YOUR ASSIGNMENT
When you copy the data that follows, reproduce every word exactly and leave out the images.
____________________
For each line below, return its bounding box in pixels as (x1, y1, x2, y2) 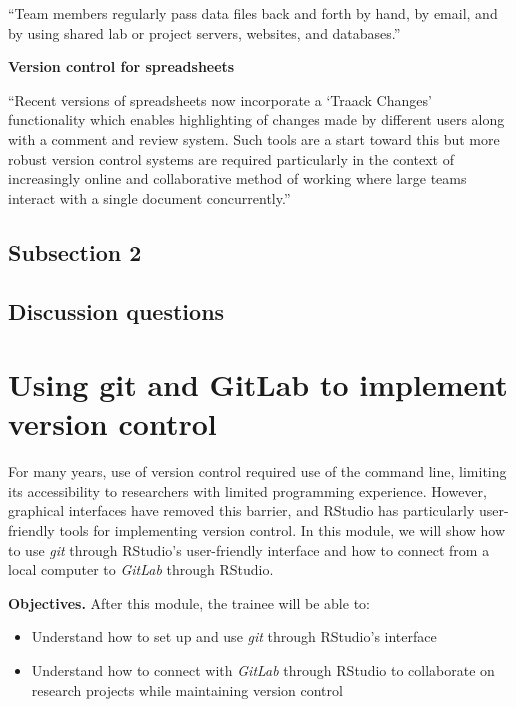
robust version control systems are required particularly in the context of (8, 148, 454, 169)
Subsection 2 (8, 236, 142, 267)
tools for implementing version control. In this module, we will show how (59, 520, 506, 540)
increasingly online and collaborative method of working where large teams (8, 168, 467, 189)
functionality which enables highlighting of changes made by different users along (8, 109, 505, 130)
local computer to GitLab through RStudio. (8, 559, 274, 580)
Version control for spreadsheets (8, 56, 235, 77)
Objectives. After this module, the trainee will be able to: (8, 592, 370, 613)
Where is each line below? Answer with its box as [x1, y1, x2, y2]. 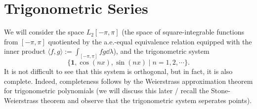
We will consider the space [4, 27, 84, 37]
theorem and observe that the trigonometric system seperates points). [41, 95, 252, 105]
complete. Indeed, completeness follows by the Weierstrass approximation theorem [4, 75, 253, 86]
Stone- [211, 85, 230, 96]
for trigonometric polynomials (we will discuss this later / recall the [4, 85, 209, 96]
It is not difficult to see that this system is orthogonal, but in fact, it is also [4, 66, 233, 76]
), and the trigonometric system [113, 46, 210, 56]
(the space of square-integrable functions [122, 27, 244, 37]
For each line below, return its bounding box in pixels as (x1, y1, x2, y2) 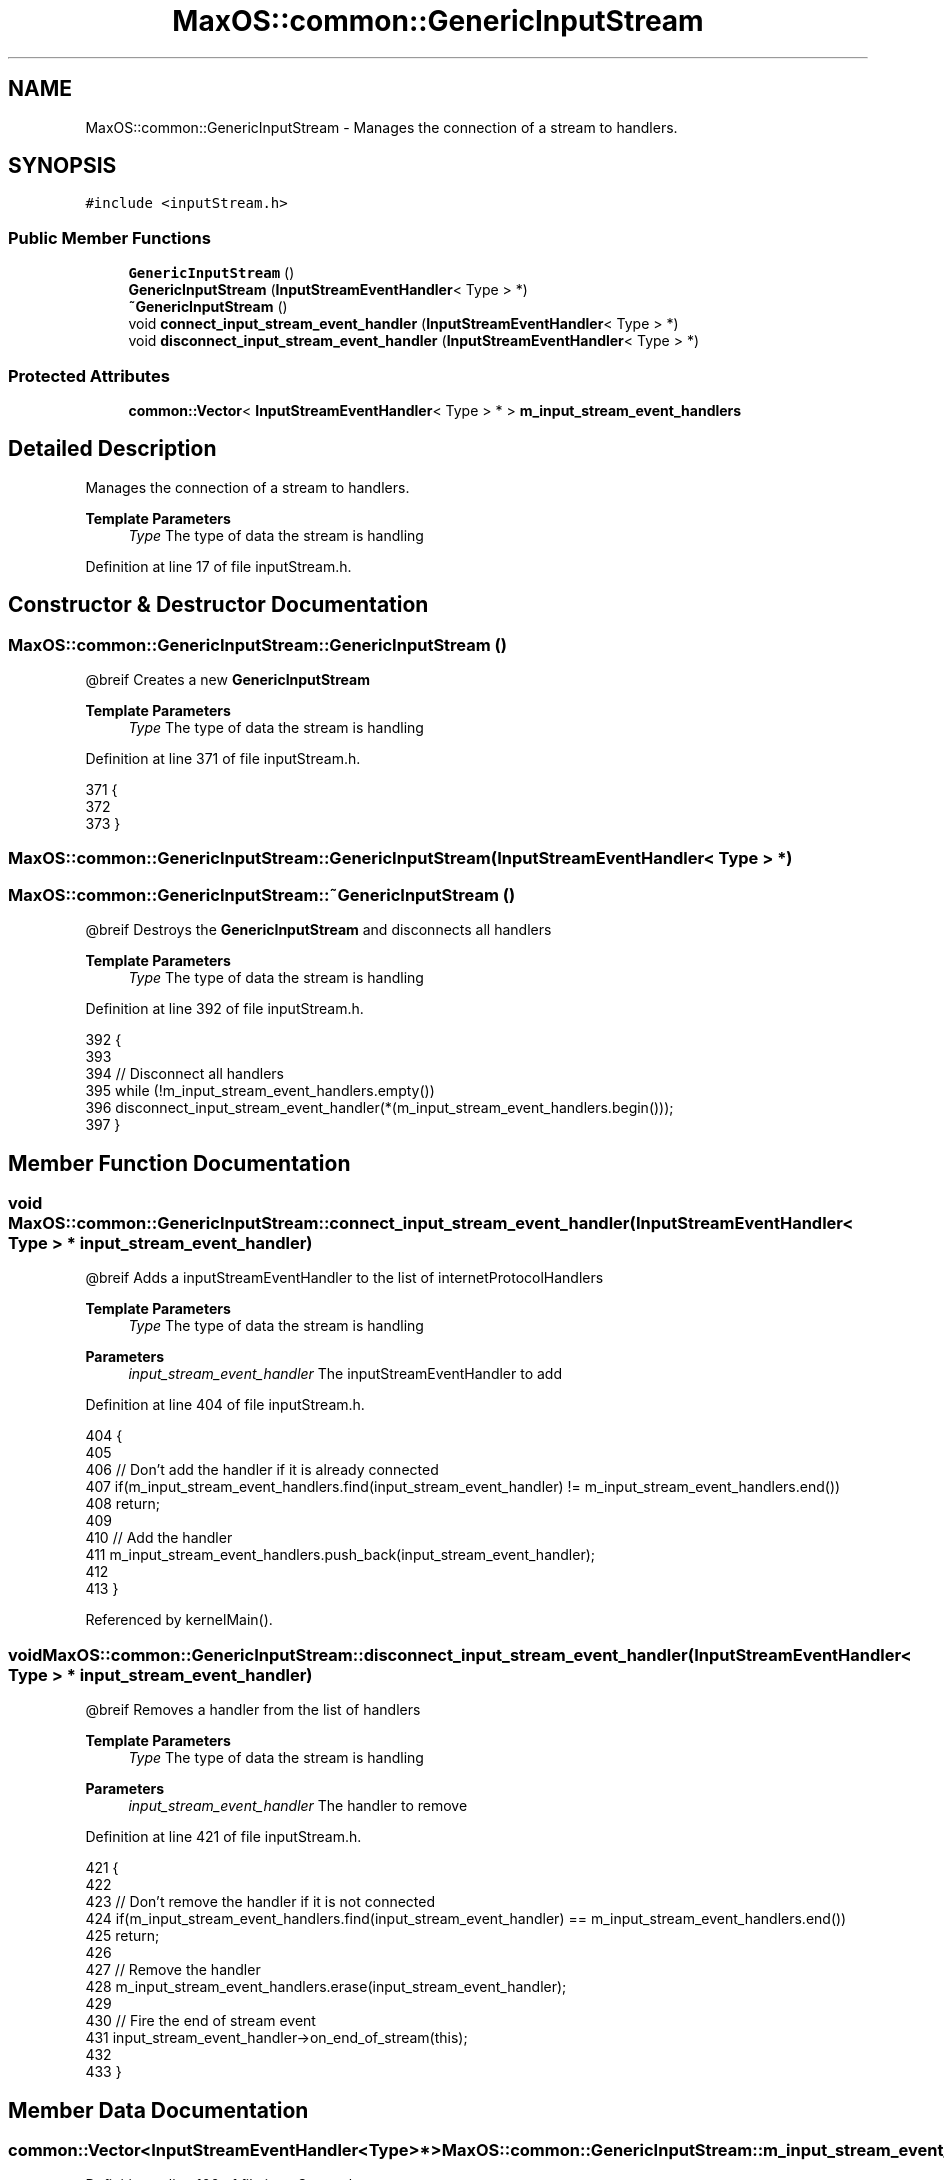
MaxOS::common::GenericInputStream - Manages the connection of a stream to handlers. (85, 118, 678, 136)
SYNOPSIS (8, 153, 117, 179)
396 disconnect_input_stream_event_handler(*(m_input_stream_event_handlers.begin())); (85, 1099, 674, 1117)
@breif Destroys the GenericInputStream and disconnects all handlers (85, 921, 552, 939)
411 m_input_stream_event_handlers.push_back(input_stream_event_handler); (85, 1546, 596, 1564)
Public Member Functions (8, 227, 211, 248)
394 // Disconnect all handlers (85, 1065, 285, 1083)
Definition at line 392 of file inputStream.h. (85, 1000, 364, 1018)
____________________
YOUR RESPONSE
For each line below, return its bounding box in pixels as (x1, y1, x2, y2) 
robust version control systems are required particularly in the context of (8, 148, 454, 169)
Subsection 2 (8, 236, 142, 267)
tools for implementing version control. In this module, we will show how (59, 520, 506, 540)
increasingly online and collaborative method of working where large teams (8, 168, 467, 189)
functionality which enables highlighting of changes made by different users along (8, 109, 505, 130)
local computer to GitLab through RStudio. (8, 559, 274, 580)
Version control for spreadsheets (8, 56, 235, 77)
Objectives. After this module, the trainee will be able to: (8, 592, 370, 613)
Where is each line below? Answer with its box as [x1, y1, x2, y2]. 
We will consider the space [4, 27, 84, 37]
theorem and observe that the trigonometric system seperates points). [41, 95, 252, 105]
complete. Indeed, completeness follows by the Weierstrass approximation theorem [4, 75, 253, 86]
Stone- [211, 85, 230, 96]
for trigonometric polynomials (we will discuss this later / recall the [4, 85, 209, 96]
It is not difficult to see that this system is orthogonal, but in fact, it is also [4, 66, 233, 76]
), and the trigonometric system [113, 46, 210, 56]
(the space of square-integrable functions [122, 27, 244, 37]
For each line below, return its bounding box in pixels as (x1, y1, x2, y2) 
MaxOS::common::GenericInputStream - Manages the connection of a stream to handlers. (85, 118, 678, 136)
SYNOPSIS (8, 153, 117, 179)
396 disconnect_input_stream_event_handler(*(m_input_stream_event_handlers.begin())); (85, 1099, 674, 1117)
@breif Destroys the GenericInputStream and disconnects all handlers (85, 921, 552, 939)
411 m_input_stream_event_handlers.push_back(input_stream_event_handler); (85, 1546, 596, 1564)
Public Member Functions (8, 227, 211, 248)
394 // Disconnect all handlers (85, 1065, 285, 1083)
Definition at line 392 of file inputStream.h. (85, 1000, 364, 1018)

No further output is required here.